Tchao Pantin, c’est le choc. Coluche décroche un César, le public se prend une claque. L’acteur, lui, passe du rire aux larmes avec maestria.
Et depuis, faire son Tchao Pantin désigne cette mue artistique spectaculaire : l’abandon du nez rouge au profit du regard éteint, le passage du bon mot à la plaie ouverte. C’est le moment où le rigolo se mue en tragédien, où le clown montre qu’il sait pleurer aussi bien que faire rire. Ce que l’on croyait caricature se révèle alors profondeur. C’est le grand saut.
Ceux qui font leur Tchao Pantin ne manquent pas d’audace. Il faut du cran pour s’y coller car tous ne survivent pas à la transition. Le truc n’est pas à la portée du premier raconteur de blagues pourries venu, du manieur de coussin péteur ou de l’auteur du « Lâcher de salopes ». Si la reconversion échoue, si l’on manque son virage tragique, on ne devient pas Lambert… mais un guignol sans public. Ce qui est autrement plus douloureux.
Car là réside tout le piège de l’expression : elle ne se décrète pas, elle se mérite grâce au talent. La rédemption dramatique ne s’achète pas avec du pathos et de la bouffissure déclamatoire. Il faut que le jeu soit juste, que la blessure soit sincère, que le masque tombe avec grâce.
Un gag man qui devient tueur paumé ? Il fait son Tchao Pantin. Une star des plateaux télé qui décroche un rôle dans un film d’auteur ? Elle tente son Tchao Pantin. Un chroniqueur radio devenu ombre muette dans un huis clos scandinave ? C’est peut-être un Tchao Pantin.

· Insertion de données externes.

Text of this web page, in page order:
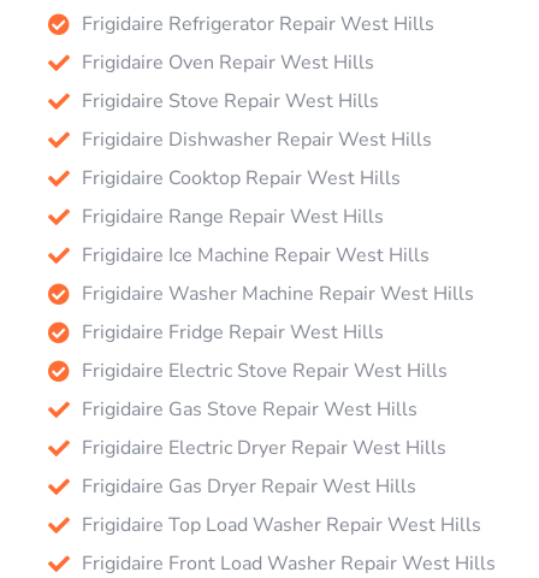
Frigidaire Refrigerator Repair West Hills
Frigidaire Oven Repair West Hills
Frigidaire Stove Repair West Hills
Frigidaire Dishwasher Repair West Hills
Frigidaire Cooktop Repair West Hills
Frigidaire Range Repair West Hills
Frigidaire Ice Machine Repair West Hills
Frigidaire Washer Machine Repair West Hills
Frigidaire Fridge Repair West Hills
Frigidaire Electric Stove Repair West Hills
Frigidaire Gas Stove Repair West Hills
Frigidaire Electric Dryer Repair West Hills
Frigidaire Gas Dryer Repair West Hills
Frigidaire Top Load Washer Repair West Hills
Frigidaire Front Load Washer Repair West Hills
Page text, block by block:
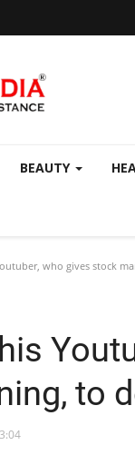
BEAUTY
who gives stock
to
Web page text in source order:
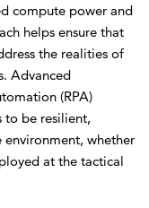
compute power and
helps ensure that
the realities of
Advanced
(RPA)
to be resilient,
whether
at the tactical
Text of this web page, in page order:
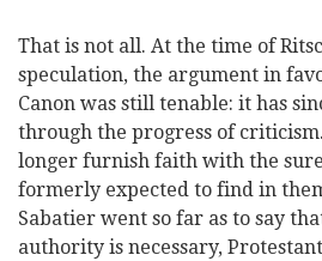
That is not all. At the time of
speculation, the argument in
Canon was still tenable: it has
through the progress of
longer furnish faith with the
formerly expected to find in
Sabatier went so far as to say
authority is necessary,
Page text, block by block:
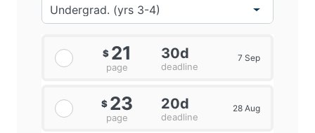
$ 21
page
30d
deadline
7 Sep
$ 23
page
20d
deadline
28 Aug
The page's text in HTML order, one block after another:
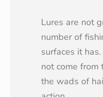
Lures are not
number of
surfaces it
not come from
the wads of
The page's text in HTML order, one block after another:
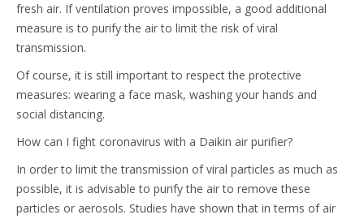
fresh air. If ventilation proves impossible, a good additional
measure is to purify the air to limit the risk of viral
transmission.
Of course, it is still important to respect the protective
measures: wearing a face mask, washing your hands and
social distancing.
How can I fight coronavirus with a Daikin air purifier?
In order to limit the transmission of viral particles as much as
possible, it is advisable to purify the air to remove these
particles or aerosols. Studies have shown that in terms of air
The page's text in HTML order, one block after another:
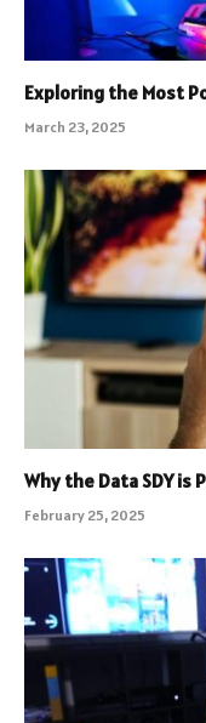
Exploring the Most
March 23, 2025
Why the Data SDY is
February 25, 2025
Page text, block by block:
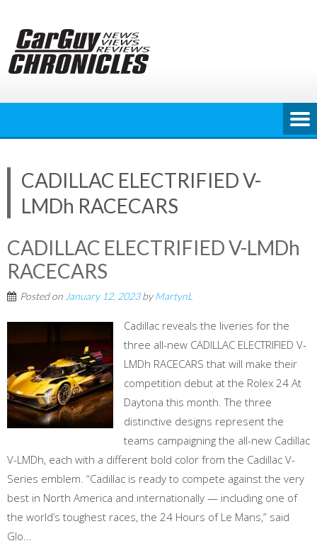
content
CADILLAC ELECTRIFIED V-
LMDh RACECARS
CADILLAC ELECTRIFIED V-LMDh
RACECARS
Posted on January 12, 2023byMartynL
Cadillac reveals the liveries for the
three all-new CADILLAC ELECTRIFIED V-
LMDh RACECARS that will make their
competition debut at the Rolex 24 At
Daytona this month. The three
distinctive designs represent the
teams campaigning the all-new Cadillac
V-LMDh, each with a different bold color from the Cadillac V-
Series emblem. “Cadillac is ready to compete against the very
best in North America and internationally — including one of
the world’s toughest races, the 24 Hours of Le Mans,” said
Glo...
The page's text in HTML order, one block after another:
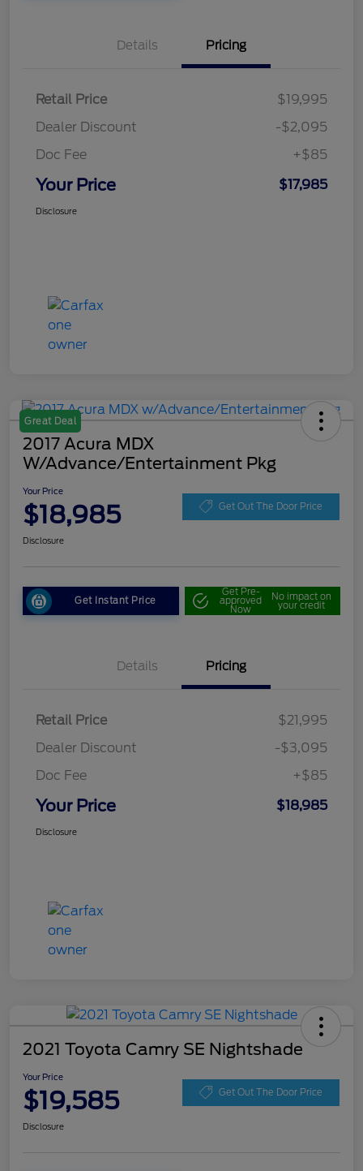
Details Pricing
Retail Price
$19,995
Dealer Discount
-$2,095
Doc Fee
+$85
Your Price $17,985
Disclosure
Great Deal
2017 Acura MDX
W/Advance/Entertainment Pkg
Your Price
$18,985 Get Out The Door Price
Disclosure
Get Instant Price
Get Pre-
approved
Now
No impact on
your credit
Details Pricing
Retail Price
$21,995
Dealer Discount
-$3,095
Doc Fee
+$85
Your Price $18,985
Disclosure
2021 Toyota Camry SE Nightshade
Your Price
$19,585 Get Out The Door Price
Disclosure
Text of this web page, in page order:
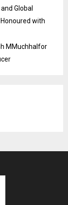
Global
with
MMuchhalfor
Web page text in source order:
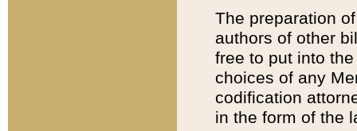
The preparation
authors of other
free to put into
choices of any
codification
in the form of the
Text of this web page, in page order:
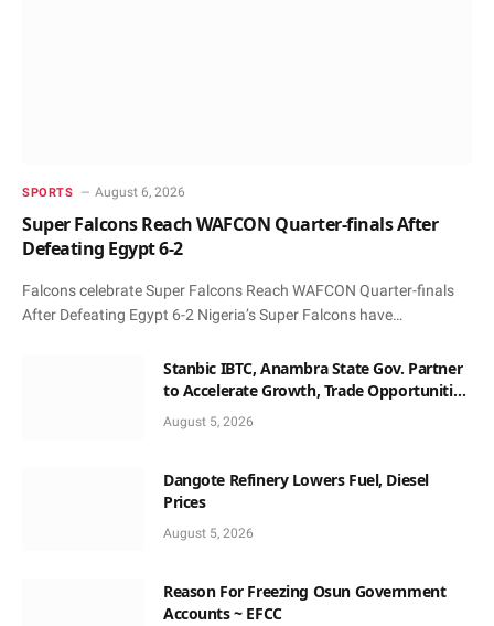
SPORTS August 6, 2026
Super Falcons Reach WAFCON Quarter-finals After
Defeating Egypt 6-2
Falcons celebrate Super Falcons Reach WAFCON Quarter-finals
After Defeating Egypt 6-2 Nigeria’s Super Falcons have…
Stanbic IBTC, Anambra State Gov. Partner
to Accelerate Growth, Trade Opportunities
for South-East MSMEs
August 5, 2026
Dangote Refinery Lowers Fuel, Diesel
Prices
August 5, 2026
Reason For Freezing Osun Government
Accounts ~ EFCC
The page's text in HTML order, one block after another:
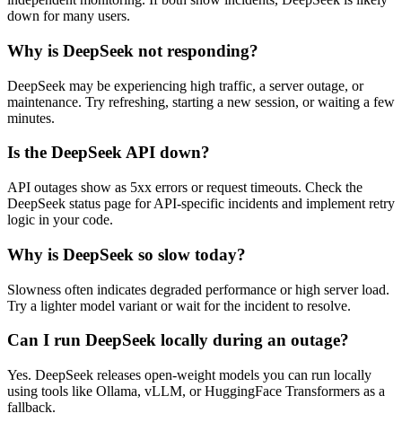
down for many users.
Why is DeepSeek not responding?
DeepSeek may be experiencing high traffic, a server outage, or
maintenance. Try refreshing, starting a new session, or waiting a few
minutes.
Is the DeepSeek API down?
API outages show as 5xx errors or request timeouts. Check the
DeepSeek status page for API-specific incidents and implement retry
logic in your code.
Why is DeepSeek so slow today?
Slowness often indicates degraded performance or high server load.
Try a lighter model variant or wait for the incident to resolve.
Can I run DeepSeek locally during an outage?
Yes. DeepSeek releases open-weight models you can run locally
using tools like Ollama, vLLM, or HuggingFace Transformers as a
fallback.
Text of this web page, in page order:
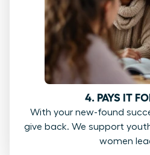
4. PAYS IT
With your new-found
give back. We support
women
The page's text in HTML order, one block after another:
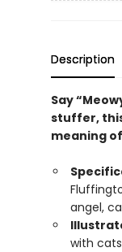
Description
Say
stuffer,
meaning
angel,
with cats
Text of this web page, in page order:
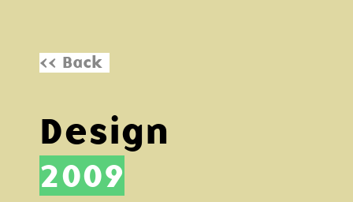
<< Back
Design
2009
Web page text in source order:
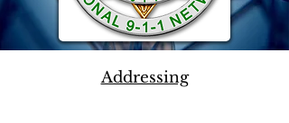
Addressing
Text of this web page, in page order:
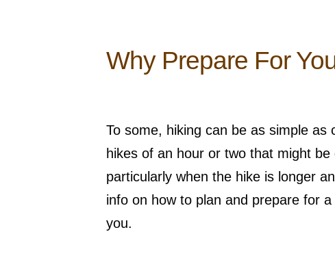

Faire son Tchao Pantin, c’est se griller les ailes pour briller autrement.
C’est espérer que derrière les rires, il y ait encore assez d’humanité pour faire pleurer.
C’est s’offrir tout entier au regard du spectateur, dans ce qu’il a de plus cruel et de plus vrai. On ne rit plus, on s’émeut, on respecte.
Faire son Tchao Pantin demeure un exploit rare : un moment de bascule, une vérité nue, une claque qui fait taire les rires. Un adieu à la facilité.
Et un salut à l’humanité (et ça aussi c’est suranné).